Serious Intelligence Weekly
Wednesday, March 12, 2025
This week revealed significant developments in state-sponsored cyber threats and critical infrastructure vulnerabilities. Most notably, Chinese hackers were found deploying backdoor malware on Juniper routers, while a separate investigation showed that China's Volt Typhoon hackers maintained access to the US electric grid for 300 days, demonstrating persistent threats to critical infrastructure.
Major security updates were released across multiple platforms. Microsoft addressed a Windows Kernel zero-day vulnerability that had been exploited since 2023, while Zoom patched four high-severity vulnerabilities. The FTC reported that fraud losses reached $12.5 billion in 2024, with investment scams accounting for $5.7 billion of the total.
In the realm of machine identities, a concerning trend emerged as machine identities were reported to outnumber humans, increasing security risks seven-fold. This development highlights the growing complexity of managing digital identities and securing automated systems in modern infrastructure.

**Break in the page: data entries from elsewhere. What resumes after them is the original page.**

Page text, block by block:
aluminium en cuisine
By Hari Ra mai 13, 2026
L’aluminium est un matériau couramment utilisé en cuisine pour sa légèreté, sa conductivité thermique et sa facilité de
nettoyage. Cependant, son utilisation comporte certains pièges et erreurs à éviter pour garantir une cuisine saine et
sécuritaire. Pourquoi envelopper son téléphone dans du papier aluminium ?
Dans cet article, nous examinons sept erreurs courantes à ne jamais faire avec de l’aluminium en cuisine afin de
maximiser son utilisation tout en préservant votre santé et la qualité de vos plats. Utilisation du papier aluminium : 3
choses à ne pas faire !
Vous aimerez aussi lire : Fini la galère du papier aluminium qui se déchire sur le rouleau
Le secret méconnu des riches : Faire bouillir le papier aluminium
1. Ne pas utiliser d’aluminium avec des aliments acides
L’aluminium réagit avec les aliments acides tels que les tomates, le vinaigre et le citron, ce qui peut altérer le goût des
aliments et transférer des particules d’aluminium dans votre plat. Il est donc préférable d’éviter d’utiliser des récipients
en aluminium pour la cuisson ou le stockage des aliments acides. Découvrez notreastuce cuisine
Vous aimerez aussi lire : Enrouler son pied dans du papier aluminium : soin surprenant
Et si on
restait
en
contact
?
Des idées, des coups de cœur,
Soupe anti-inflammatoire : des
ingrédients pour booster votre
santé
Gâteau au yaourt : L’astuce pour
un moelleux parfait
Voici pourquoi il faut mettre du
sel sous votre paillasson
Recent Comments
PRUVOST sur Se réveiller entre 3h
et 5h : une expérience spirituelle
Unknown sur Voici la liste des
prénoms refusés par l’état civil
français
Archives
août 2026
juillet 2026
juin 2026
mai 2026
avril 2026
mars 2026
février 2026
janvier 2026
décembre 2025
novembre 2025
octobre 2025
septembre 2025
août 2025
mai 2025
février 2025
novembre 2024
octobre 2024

This week saw significant developments in international cyber relations and major security breaches. Former CISA Director Jen Easterly highlighted concerns about a potential new 'China, Russia, Iran, and North Korea intelligence sharing' alliance, suggesting a shift in global intelligence cooperation. This development coincided with the US Department of Justice's indictment of 12 Chinese hackers, including members of the Silk Typhoon group responsible for the US Treasury breach.
Microsoft's March Patch Tuesday revealed six actively exploited zero-day vulnerabilities, while thousands of WordPress sites were compromised with four distinct backdoors. In cryptocurrency-related developments, federal investigators linked a $150 million cyberheist to the 2022 LastPass breach, and Indian authorities arrested the co-founder of Garantex, a cryptocurrency exchange sanctioned for money laundering.

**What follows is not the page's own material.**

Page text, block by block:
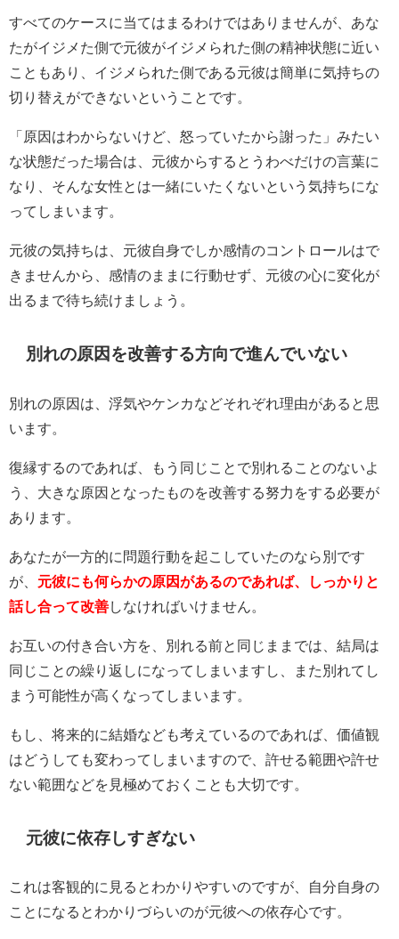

On the defensive front, the EFF introduced Rayhunter, an open-source tool for detecting IMSI catchers, demonstrating growing efforts to counter surveillance technologies.
This week saw significant developments in vulnerability management and threat detection. Microsoft's March Patch Tuesday addressed 51 vulnerabilities, including six zero-day exploits. While only six vulnerabilities were rated critical, the presence of actively exploited vulnerabilities demands immediate attention from system administrators.

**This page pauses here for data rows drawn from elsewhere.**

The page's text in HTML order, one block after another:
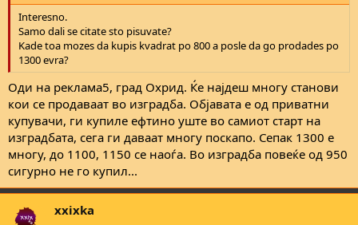
Interesno.
Samo dali se citate sto pisuvate?
Kade toa mozes da kupis kvadrat po 800 a posle da go prodades po
1300 evra?
Оди на реклама5, град Охрид. Ќе најдеш многу станови
кои се продаваат во изградба. Објавата е од приватни
купувачи, ги купиле ефтино уште во самиот старт на
изградбата, сега ги даваат многу поскапо. Сепак 1300 е
многу, до 1100, 1150 се наоѓа. Во изградба повеќе од 950
сигурно не го купил...
xxixka

Security researchers observed increased scanning activity targeting VMware Hybrid Cloud Extension (HCX) API endpoints, potentially indicating preparation for exploitation attempts. Meanwhile, the City of Mission, Texas declared a local state of emergency following a severe cybersecurity incident threatening to expose sensitive personal information and health records.
In infrastructure security, researchers identified multiple vulnerabilities in ICONICS Suite, a SCADA software widely used in operational technology applications. Additionally, security teams reported ongoing probes for common webshell URLs, highlighting the persistent threat of web-based attacks.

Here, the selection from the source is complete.